### What you need to do
Search the listing below for lines containing the string "Verifying". Reply with their count only.

________

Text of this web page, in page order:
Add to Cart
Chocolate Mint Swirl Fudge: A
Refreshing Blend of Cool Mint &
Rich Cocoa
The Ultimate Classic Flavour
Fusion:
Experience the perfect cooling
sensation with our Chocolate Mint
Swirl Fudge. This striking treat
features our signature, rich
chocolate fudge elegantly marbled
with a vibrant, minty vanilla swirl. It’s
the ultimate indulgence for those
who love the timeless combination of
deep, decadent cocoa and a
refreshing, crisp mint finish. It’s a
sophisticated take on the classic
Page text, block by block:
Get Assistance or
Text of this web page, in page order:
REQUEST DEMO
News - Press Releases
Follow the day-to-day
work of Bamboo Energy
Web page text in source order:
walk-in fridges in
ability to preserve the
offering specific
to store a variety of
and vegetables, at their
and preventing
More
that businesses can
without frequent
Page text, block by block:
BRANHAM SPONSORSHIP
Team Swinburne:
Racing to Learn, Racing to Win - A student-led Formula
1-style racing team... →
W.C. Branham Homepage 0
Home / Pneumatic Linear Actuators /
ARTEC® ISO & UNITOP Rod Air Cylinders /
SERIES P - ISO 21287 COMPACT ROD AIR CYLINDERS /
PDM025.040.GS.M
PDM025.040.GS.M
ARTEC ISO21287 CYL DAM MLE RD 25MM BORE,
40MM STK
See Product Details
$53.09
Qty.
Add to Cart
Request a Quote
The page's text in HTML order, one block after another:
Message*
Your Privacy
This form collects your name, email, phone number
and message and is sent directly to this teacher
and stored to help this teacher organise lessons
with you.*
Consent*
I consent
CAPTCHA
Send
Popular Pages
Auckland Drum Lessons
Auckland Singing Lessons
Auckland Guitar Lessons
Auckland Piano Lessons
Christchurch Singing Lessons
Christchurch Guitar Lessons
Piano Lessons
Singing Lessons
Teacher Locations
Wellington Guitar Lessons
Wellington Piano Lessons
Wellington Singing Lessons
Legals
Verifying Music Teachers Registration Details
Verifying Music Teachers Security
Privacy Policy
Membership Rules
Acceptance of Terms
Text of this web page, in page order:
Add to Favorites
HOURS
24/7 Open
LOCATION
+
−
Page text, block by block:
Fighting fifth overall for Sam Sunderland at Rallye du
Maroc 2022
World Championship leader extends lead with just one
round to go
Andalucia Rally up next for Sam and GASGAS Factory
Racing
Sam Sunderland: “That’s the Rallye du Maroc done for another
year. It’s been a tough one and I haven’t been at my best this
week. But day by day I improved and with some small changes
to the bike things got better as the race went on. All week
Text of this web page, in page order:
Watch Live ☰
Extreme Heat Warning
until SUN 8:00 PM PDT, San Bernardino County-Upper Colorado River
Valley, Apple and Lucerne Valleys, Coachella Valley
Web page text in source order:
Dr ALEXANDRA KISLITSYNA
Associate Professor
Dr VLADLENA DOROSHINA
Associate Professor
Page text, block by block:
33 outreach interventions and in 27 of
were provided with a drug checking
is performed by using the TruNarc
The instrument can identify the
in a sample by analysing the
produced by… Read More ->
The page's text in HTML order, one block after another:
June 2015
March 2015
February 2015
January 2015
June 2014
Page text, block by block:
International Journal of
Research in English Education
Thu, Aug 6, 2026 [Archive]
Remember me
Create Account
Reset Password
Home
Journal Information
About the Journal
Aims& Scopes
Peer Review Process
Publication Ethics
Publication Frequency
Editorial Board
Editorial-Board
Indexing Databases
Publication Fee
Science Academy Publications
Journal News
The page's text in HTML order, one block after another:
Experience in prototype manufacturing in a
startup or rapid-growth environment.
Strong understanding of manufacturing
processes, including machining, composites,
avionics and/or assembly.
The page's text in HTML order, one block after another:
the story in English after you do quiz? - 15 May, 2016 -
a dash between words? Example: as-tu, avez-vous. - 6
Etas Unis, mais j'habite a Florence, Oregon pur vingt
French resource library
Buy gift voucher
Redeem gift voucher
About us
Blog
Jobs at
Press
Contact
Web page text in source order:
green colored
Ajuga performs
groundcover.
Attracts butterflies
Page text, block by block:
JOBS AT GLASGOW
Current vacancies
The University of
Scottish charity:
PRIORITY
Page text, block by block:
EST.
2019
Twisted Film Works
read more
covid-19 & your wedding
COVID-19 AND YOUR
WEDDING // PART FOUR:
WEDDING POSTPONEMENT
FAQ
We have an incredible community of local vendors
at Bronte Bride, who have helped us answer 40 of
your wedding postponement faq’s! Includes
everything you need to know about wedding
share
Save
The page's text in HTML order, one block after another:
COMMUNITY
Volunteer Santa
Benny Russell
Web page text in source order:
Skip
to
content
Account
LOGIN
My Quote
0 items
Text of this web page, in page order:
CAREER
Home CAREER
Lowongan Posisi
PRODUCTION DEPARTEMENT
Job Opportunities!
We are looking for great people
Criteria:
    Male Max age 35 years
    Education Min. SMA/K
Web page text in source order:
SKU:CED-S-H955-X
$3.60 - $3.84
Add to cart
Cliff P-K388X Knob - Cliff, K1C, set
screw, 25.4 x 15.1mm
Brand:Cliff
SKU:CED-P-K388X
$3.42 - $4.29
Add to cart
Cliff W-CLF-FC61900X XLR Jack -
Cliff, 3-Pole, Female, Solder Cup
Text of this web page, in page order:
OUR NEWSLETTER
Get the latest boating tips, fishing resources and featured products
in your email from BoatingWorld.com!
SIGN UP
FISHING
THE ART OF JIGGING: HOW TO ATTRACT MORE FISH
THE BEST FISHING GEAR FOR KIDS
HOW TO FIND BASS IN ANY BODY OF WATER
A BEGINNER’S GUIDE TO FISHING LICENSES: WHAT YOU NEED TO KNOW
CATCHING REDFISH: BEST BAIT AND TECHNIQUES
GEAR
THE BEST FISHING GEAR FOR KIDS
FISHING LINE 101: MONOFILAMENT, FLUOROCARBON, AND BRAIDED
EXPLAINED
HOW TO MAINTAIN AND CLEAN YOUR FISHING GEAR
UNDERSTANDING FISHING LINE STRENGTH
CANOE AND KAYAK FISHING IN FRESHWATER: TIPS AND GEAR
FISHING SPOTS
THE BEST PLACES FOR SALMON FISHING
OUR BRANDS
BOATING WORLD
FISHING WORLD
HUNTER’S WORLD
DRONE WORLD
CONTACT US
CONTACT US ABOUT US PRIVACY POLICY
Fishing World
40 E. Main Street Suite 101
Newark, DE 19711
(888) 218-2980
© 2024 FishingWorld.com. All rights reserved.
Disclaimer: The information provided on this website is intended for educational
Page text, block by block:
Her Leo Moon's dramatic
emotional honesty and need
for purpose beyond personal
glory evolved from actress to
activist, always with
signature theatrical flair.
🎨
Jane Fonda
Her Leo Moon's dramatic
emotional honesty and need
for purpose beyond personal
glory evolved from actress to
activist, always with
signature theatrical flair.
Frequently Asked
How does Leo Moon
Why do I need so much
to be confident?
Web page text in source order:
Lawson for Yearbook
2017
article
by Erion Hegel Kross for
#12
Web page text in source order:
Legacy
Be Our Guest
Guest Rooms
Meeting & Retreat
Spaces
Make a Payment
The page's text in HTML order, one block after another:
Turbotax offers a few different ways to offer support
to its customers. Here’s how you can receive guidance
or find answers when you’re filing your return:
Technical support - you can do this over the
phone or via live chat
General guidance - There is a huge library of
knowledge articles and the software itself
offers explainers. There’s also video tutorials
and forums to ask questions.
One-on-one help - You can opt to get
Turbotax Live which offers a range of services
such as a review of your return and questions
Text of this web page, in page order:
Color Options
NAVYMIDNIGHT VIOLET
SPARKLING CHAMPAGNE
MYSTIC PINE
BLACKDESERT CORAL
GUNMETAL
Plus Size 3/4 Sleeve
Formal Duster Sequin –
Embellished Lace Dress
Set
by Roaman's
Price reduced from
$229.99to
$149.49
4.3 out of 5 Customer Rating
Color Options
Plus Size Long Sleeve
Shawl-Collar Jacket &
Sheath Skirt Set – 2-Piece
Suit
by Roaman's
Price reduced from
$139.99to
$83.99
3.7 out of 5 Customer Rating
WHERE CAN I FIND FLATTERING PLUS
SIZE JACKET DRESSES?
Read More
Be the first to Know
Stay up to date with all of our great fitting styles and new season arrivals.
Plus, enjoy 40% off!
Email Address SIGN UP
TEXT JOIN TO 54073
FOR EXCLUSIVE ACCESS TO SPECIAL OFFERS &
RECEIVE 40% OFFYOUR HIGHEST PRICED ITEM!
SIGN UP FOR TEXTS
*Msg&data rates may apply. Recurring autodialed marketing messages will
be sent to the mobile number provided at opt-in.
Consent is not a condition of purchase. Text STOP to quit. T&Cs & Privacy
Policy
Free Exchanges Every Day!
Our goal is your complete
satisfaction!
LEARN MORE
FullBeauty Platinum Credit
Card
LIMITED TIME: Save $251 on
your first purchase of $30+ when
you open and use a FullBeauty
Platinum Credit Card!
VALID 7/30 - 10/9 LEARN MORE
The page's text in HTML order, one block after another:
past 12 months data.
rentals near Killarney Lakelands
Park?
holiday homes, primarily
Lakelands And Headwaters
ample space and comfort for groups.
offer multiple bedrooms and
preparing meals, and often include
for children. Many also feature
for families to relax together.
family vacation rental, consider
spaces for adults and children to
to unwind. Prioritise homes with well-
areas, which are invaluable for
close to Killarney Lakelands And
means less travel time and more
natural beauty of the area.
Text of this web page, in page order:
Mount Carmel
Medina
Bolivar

________

### Answer for this exercise
2